The Wanga and the Bukusul, together with 15 other cousin communities,  form the second-largest ethnic group in the homeland of Kenya. They occupy four counties of Kenya as a federation: Vihiga, Kakamega (where Wanga Kingdom is found), Busia, where the Nzoia enters Lake Victoria, then Bungoma and Trans Nzoia, where the mighty river sets forth at the dawn of time as a mighty aquatic serpent.

The Bukusu have not always lived where they live today in Bungoma and Trans Nzoia. Centuries ago, they arrived in what we call Kenya today from the neighbouring land of Uganda. Back then, they were a confederation of more than 30 clans. Some clans were populous and mighty.

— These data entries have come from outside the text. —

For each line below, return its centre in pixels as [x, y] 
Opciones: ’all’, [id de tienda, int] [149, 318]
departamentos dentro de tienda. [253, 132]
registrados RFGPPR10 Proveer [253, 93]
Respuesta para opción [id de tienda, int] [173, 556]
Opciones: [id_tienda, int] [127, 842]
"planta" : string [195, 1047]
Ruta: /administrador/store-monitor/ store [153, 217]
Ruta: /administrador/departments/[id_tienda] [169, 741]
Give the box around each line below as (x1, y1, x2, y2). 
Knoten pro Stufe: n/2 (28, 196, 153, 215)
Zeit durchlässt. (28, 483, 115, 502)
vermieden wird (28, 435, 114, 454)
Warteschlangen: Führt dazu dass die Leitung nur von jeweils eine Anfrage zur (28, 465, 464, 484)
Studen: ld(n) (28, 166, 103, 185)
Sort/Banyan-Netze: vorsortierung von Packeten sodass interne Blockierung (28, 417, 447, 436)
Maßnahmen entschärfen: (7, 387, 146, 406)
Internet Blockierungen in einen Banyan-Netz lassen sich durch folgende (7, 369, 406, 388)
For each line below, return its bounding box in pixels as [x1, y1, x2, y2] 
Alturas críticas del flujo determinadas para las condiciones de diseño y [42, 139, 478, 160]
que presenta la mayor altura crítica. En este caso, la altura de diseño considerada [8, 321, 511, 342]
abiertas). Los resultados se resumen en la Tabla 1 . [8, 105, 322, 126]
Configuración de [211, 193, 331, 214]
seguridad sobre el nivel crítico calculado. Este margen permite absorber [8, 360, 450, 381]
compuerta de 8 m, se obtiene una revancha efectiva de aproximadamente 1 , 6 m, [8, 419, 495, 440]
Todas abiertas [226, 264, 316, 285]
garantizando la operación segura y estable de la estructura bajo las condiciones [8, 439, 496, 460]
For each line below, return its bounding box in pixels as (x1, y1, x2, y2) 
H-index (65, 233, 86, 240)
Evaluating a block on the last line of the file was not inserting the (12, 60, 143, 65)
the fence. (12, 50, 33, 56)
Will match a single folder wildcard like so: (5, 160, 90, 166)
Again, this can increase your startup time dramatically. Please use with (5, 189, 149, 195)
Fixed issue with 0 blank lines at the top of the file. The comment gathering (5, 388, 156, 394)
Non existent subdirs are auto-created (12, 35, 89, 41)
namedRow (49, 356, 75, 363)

Others had a few souls and fowls. Others were considered original and some were adopted along the ways of migration and settlement from neighbouring communities by and by. The arrival of the Bukusu into the lands of Kenya was by way of ancient Mount Elgon and its southern slopes.

They had dwelt for centuries in Uganda with their old cousins the Bugisu and even older cousins the Basoga and others. When they crossed River Lwakhakha that still a border between Kenya and Uganda is, in Sirisia constituency, the lands of western Kenya, north of Wanga, were the homelands of hostile Nilotic tribes.

The Bukusu, who back then were pastoralists, mainly cut through this land and grazed all the way to the flat grasslands we call Uasin Gishu today. Back then, the area was called Sirikwa. Three centuries ago. Perhaps more.

It is in the Eldoret region that the Bukusu nation multiplied and prospered. There they would have a war and peace arrangement with the Nandi, Marakwet, Then and Pokot who were marginally fewer and relatively isolated in their kinship unlike today.